Al Jazeera's special correspondent, whom we are not naming for security reasons, said on Thursday that thousands of protesters took to the streets of Dhaka with sticks in their hands chanting slogans such as "we want execution of the garment factory owners".
The Bangladesh Garment Manufacturers and Exporters
Association building office has been attacked, our correspondent said.
Workers blocked a road and indulged in vandalism at some places, the Daily Star newspaper reported. The protests come a day after a garment factory collapsed killing more than 200, with the death toll still climbing, even as criticism mounted of foreign firms that source cheap clothes from the country.
[The death toll had climbed to 280 by Friday morning, with concern that the eventual number of fatalities could be has high 800 as survivors still trapped in the rubble run out of strength before rescuers can reach them, Syed Tashfin Chowdhury reported from Dhaka for Asia Times Online.
[Garment factories in Bangladesh hire predominantly female workers, and many pregnant workers are among those still trapped in the collapsed Rana Plaza building, which housed several factories 30 kilometers outside Dhaka. These women are not provided maternity leave and they have to work till the last two weeks of their pregnancy. Under confinement and stress, some of these women have given birth where they were trapped, Chowdhury reported, with one dying while giving birth. A worker who was trying to see how these people were doing through a hole had seen the baby alive near the mother's body. A few minutes later, rubble fell on the baby killing it as well, he said.]

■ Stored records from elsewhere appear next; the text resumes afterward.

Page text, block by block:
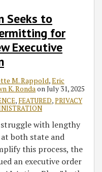
Seeks to
for
Executive
M. Rappold,Eric
K. RondaonJuly 31, 2025
, FEATURED,PRIVACY
with lengthy
both state and
this process, the
an executive order
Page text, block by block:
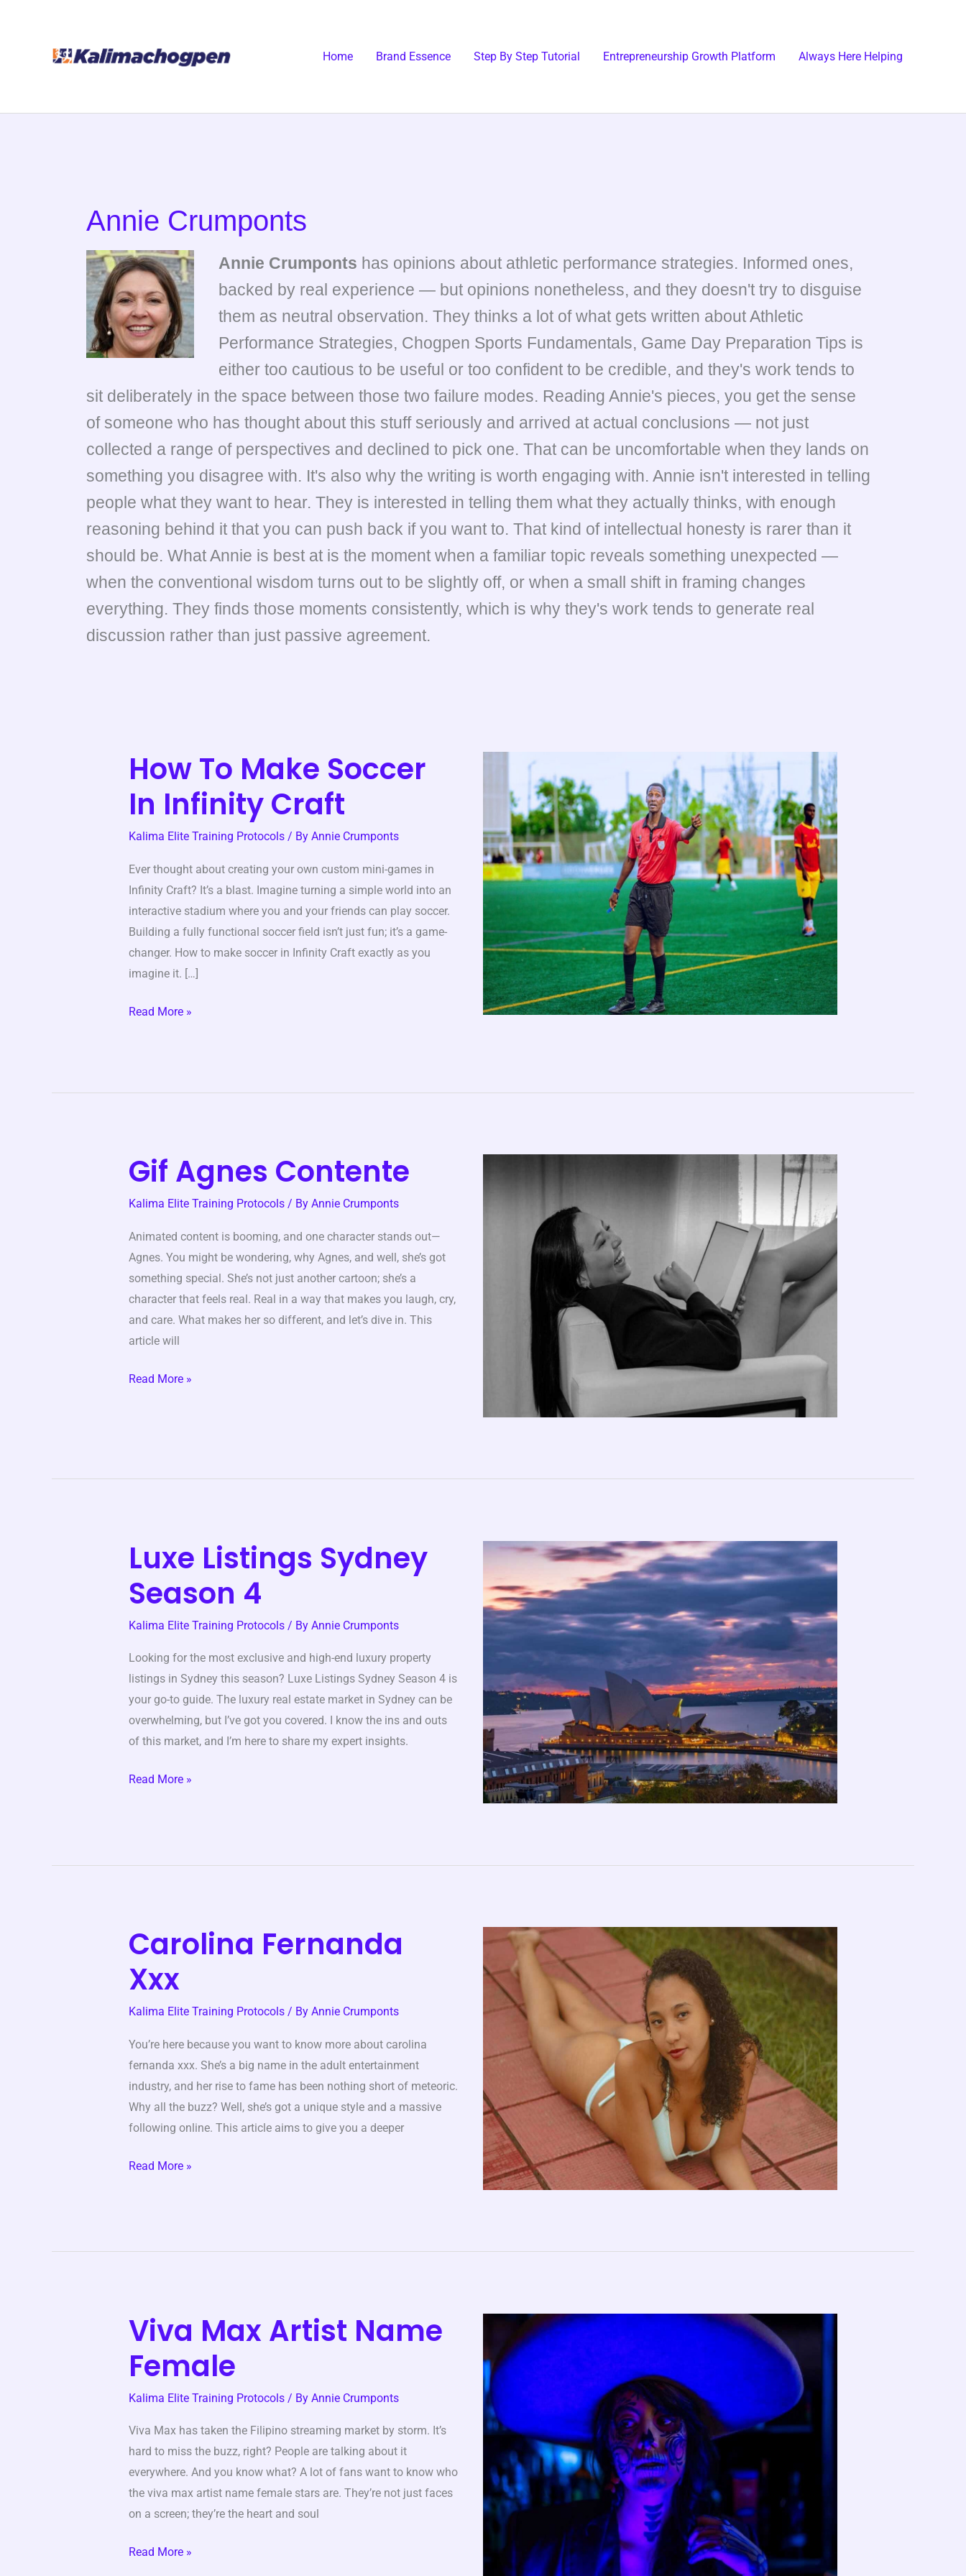
Home Brand Essence Step By Step Tutorial Entrepreneurship Growth Platform Always Here Helping
Annie Crumponts
Annie Crumponts has opinions about athletic performance strategies. Informed ones,
backed by real experience — but opinions nonetheless, and they doesn't try to disguise
them as neutral observation. They thinks a lot of what gets written about Athletic
Performance Strategies, Chogpen Sports Fundamentals, Game Day Preparation Tips is
either too cautious to be useful or too confident to be credible, and they's work tends to
sit deliberately in the space between those two failure modes. Reading Annie's pieces, you get the sense
of someone who has thought about this stuff seriously and arrived at actual conclusions — not just
collected a range of perspectives and declined to pick one. That can be uncomfortable when they lands on
something you disagree with. It's also why the writing is worth engaging with. Annie isn't interested in telling
people what they want to hear. They is interested in telling them what they actually thinks, with enough
reasoning behind it that you can push back if you want to. That kind of intellectual honesty is rarer than it
should be. What Annie is best at is the moment when a familiar topic reveals something unexpected —
when the conventional wisdom turns out to be slightly off, or when a small shift in framing changes
everything. They finds those moments consistently, which is why they's work tends to generate real
discussion rather than just passive agreement.
How To Make Soccer
In Infinity Craft
Kalima Elite Training Protocols/ By Annie Crumponts
Ever thought about creating your own custom mini-games in
Infinity Craft? It’s a blast. Imagine turning a simple world into an
interactive stadium where you and your friends can play soccer.
Building a fully functional soccer field isn’t just fun; it’s a game-
changer. How to make soccer in Infinity Craft exactly as you
imagine it. […]
How
To
Make
Infinity
Craft
Read More »
Gif Agnes Contente
Kalima Elite Training Protocols/ By Annie Crumponts
Animated content is booming, and one character stands out—
Agnes. You might be wondering, why Agnes, and well, she’s got
something special. She’s not just another cartoon; she’s a
character that feels real. Real in a way that makes you laugh, cry,
and care. What makes her so different, and let’s dive in. This
article will
Gif
Agnes
Contente
Read More »
Luxe Listings Sydney
Season 4
Kalima Elite Training Protocols/ By Annie Crumponts
Looking for the most exclusive and high-end luxury property
listings in Sydney this season? Luxe Listings Sydney Season 4 is
your go-to guide. The luxury real estate market in Sydney can be
overwhelming, but I’ve got you covered. I know the ins and outs
of this market, and I’m here to share my expert insights.
Luxe
Listings
Sydney
4
Read More »
Carolina Fernanda
Xxx
Kalima Elite Training Protocols/ By Annie Crumponts
You’re here because you want to know more about carolina
fernanda xxx. She’s a big name in the adult entertainment
industry, and her rise to fame has been nothing short of meteoric.
Why all the buzz? Well, she’s got a unique style and a massive
following online. This article aims to give you a deeper
Carolina
Fernanda
Xxx
Read More »
Viva Max Artist Name
Female
Kalima Elite Training Protocols/ By Annie Crumponts
Viva Max has taken the Filipino streaming market by storm. It’s
hard to miss the buzz, right? People are talking about it
everywhere. And you know what? A lot of fans want to know who
the viva max artist name female stars are. They’re not just faces
on a screen; they’re the heart and soul
Viva
Max
Artist
Female
Read More »
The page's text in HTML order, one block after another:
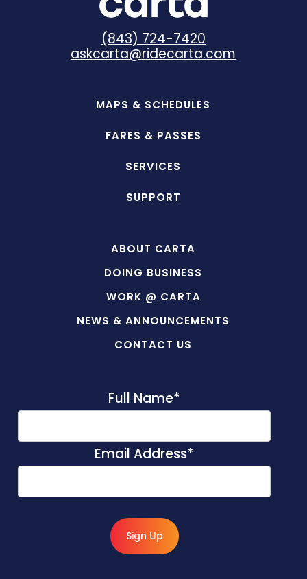
(843) 724-7420
askcarta@ridecarta.com
MAPS & SCHEDULES
FARES & PASSES
SERVICES
SUPPORT
ABOUT CARTA
DOING BUSINESS
WORK @ CARTA
NEWS & ANNOUNCEMENTS
CONTACT US
Full Name*
Email Address*
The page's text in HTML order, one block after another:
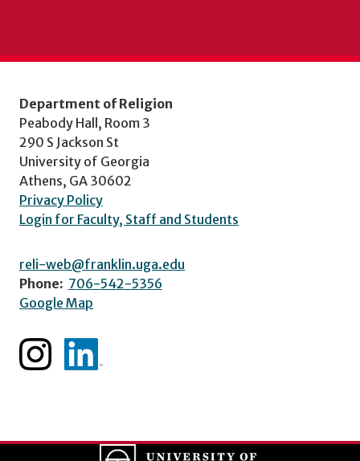
Department of Religion
Peabody Hall, Room 3
290 S Jackson St
University of Georgia
Athens, GA 30602
Privacy Policy
Login for Faculty, Staff and Students
reli-web@franklin.uga.edu
Phone: 706-542-5356
Google Map
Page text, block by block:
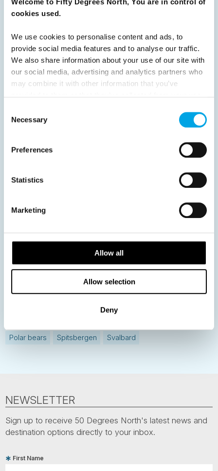
cookies used.
We use cookies to personalise content and ads, to
provide social media features and to analyse our traffic.
We also share information about your use of our site with
our social media, advertising and analytics partners who
may combine it with other information that you’ve
Selection
Necessary
Preferences
Statistics
Marketing
Allow all
Allow selection
Deny
READ ARTICLE
6
8
Next
News
Destination Insights
Current Specials
Denmark
Family Travel
Nordic Christmas
Christmas in Lapland
Finland
Iceland
Baltic States
Polar bears
Spitsbergen Svalbard
NEWSLETTER
Sign up to receive 50 Degrees North's latest news and
destination options directly to your inbox.
First Name
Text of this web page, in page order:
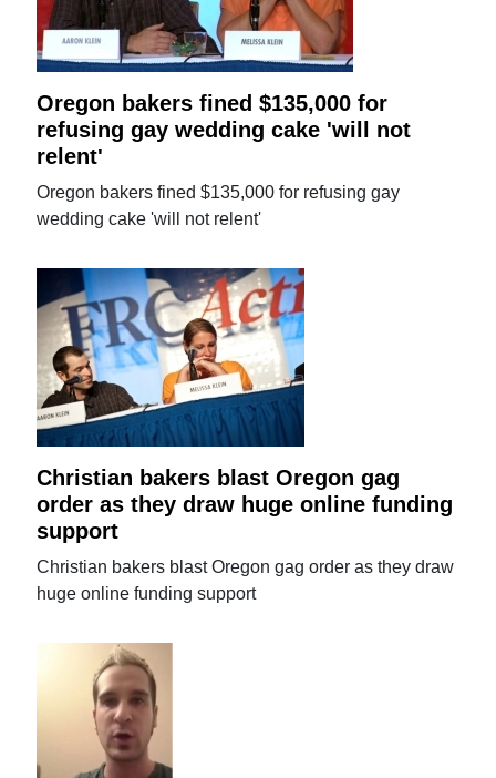
Oregon bakers fined $135,000 for
refusing gay wedding cake 'will not
relent'
Oregon bakers fined $135,000 for refusing gay
wedding cake 'will not relent'
Christian bakers blast Oregon gag
order as they draw huge online funding
support
Christian bakers blast Oregon gag order as they draw
huge online funding support
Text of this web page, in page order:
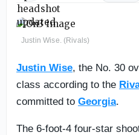
Justin Wise. (Rivals)
Justin Wise, the No. 30
class according to the
committed to Georgia.
The 6-foot-4 four-star
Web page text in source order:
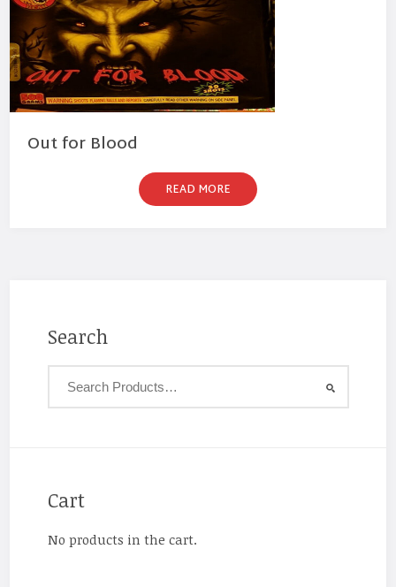
Out for Blood
READ MORE
Search
Cart
No products in the cart.

After visiting the disaster site, Interior Minister Muhiuddin Khan Alamgir told reporters the building had violated construction codes and that "the culprits would be punished".
The local police chief, Mohammaed Asaduzzaman, said police and the government's Capital Development Authority had filed separate cases of negligence against the building owner.
[The government has still not arrested the owner, Mohammad Sohel Rana, who is also a senior convener of Bangladesh Jubo League, a wing of the ruling party in Bangladesh, Chowdhury reported on Friday. Workers were reportedly forced back to work after Rana was informed the day before the collapse that the building was unsafe.]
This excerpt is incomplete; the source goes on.